Alternatively, find removal spells that have actual text on them against
your Gearhulk-less control opponents. Cast Out, Vraska’s Contempt, and
Never are all obvious ones, killing opposing creatures from midrange and
aggro decks but not being blank against most of the control decks you face
due to a need to remove Teferi, Hero of Dominaria or the ability of Cast
Out to hit opposing enchantments. On the Cast Out note, I feel like with
Heart of Kiran everywhere we might be nearing the point where playing a
maindeck Disenchant effect – perhaps Forsake the Worldly — is fine in the
right deck, essentially as removal for your opponent’s vehicles that isn’t
embarrassing against U/W Control. Thrashing Brontodon and Walking Ballista
are already seeing plenty of play, but in exchange for being pretty
overcosted as far as removal goes, they both have play to them against
control just as warm bodies with additional modes.

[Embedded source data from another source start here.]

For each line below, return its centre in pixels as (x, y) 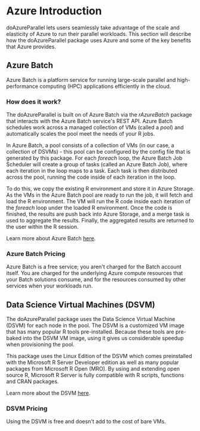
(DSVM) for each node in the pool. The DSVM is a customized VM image (96, 325)
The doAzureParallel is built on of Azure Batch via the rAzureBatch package (99, 115)
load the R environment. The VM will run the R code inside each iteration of (99, 201)
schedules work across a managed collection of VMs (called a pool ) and (95, 127)
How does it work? (34, 102)
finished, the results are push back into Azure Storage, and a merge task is (98, 214)
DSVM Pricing (27, 409)
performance (22, 86)
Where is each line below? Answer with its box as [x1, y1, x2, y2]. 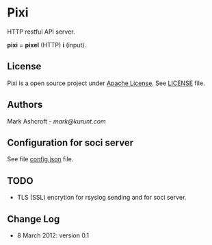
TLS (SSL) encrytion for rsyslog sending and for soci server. [16, 194, 187, 202]
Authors [7, 99, 43, 110]
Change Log [7, 213, 60, 224]
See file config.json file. [7, 155, 74, 163]
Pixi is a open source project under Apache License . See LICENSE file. [7, 79, 205, 87]
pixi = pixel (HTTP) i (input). [7, 40, 87, 49]
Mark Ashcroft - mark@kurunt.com [7, 117, 106, 125]
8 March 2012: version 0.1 [16, 231, 90, 240]
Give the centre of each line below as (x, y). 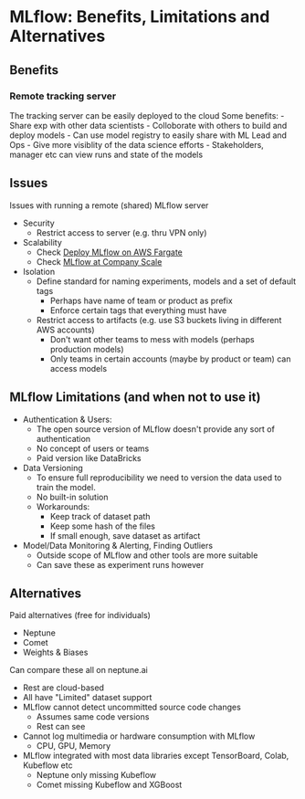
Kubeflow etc (47, 765)
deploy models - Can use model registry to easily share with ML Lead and (148, 135)
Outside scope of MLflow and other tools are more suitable (147, 555)
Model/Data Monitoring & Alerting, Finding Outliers (117, 545)
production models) (87, 349)
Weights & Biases (55, 652)
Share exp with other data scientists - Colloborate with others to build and (148, 125)
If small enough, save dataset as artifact (125, 535)
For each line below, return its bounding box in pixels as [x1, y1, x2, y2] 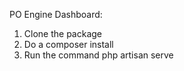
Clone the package [23, 28, 102, 39]
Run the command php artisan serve [23, 49, 174, 61]
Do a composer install [23, 39, 114, 50]
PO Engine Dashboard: [9, 9, 103, 20]

That’s all fairly basic stuff, but Doomfall is a bit more what I’m thinking
at the moment. This card has always been a bit overcosted and clunky, but
it’s the sort of versatile card that lets you have more removal versus
opposing Winding Constrictors without just auto-conceding game 1 against
control decks. More interestingly I suspect we’re now at a point where, in
the right decks, maindeck Duress is fine; even a lot of the aggressive
decks have planeswalkers and vehicles. Take this 5-0 decklist for example,
piloted by Guillaume Wafo-Tapa:


Here, Duress serves a dual role. It both lets you have more game against
opposing U/W Control opponents by upping the amount of relevant game 1
interaction you have (note, too, that Essence Scatter is capped at two
copies in this list likely for the same reason – you really don’t want too
many dead spells) whilst also giving you a way to clear out Unlicensed
Disintegrations from the hand of your R/B Aggro opponent the turn before
you Torrential Gearhulk them. This is a perfect demonstration of the kind
of thinking you need when tuning your interaction within the confines of
this Standard’s current rules of engagement.

Incidentally, I attribute a lot of the success of W/B Aggro to the fact
that it neatly avoids running in to any of the problems we’ve talked about.
Only Toolcraft Exemplar runs in to the Chainwhirler/Ballista problem (and
Exemplar is easy to sideboard out), the deck is resilient to sweepers, the
only maindeck creatures that line up poorly versus Unlicensed
Disintegration are the pair of maindeck Lyra Dawnbringers, the deck is very
able to punch down planeswalkers, and most lists only have Fatal Pushes as
poor cards against opposing control decks. It’s not that W/B Aggro is doing
anything particularly flashy or impressive, but rather that it picks up a
lot of percentage points from the outset by simply understanding the rules
of engagement and following them.

Looking Forward


At present I believe these are the three rules of engagement that sit at
the heart of Standard, but Standard is evolving faster than it has in a
long time, and with the Pro Tour looming could well be preparing to undergo
even more shifts and changes. Be conscious of these truths in your
deckbuilding and deck tuning, but as things change in the coming weeks also
be willing to reassess them by asking yourself what it is you’re really
losing to from whatever the latest best deck is. If that deck is going to
stick around and is really causing problems for you, it’s quite possible
that it’s redefining the rules of engagement in Standard and gaining a lot
of wins due to people not understanding what the new rules really are.
Understanding exactly what it is people are losing to is the first and most
important step towards fighting back.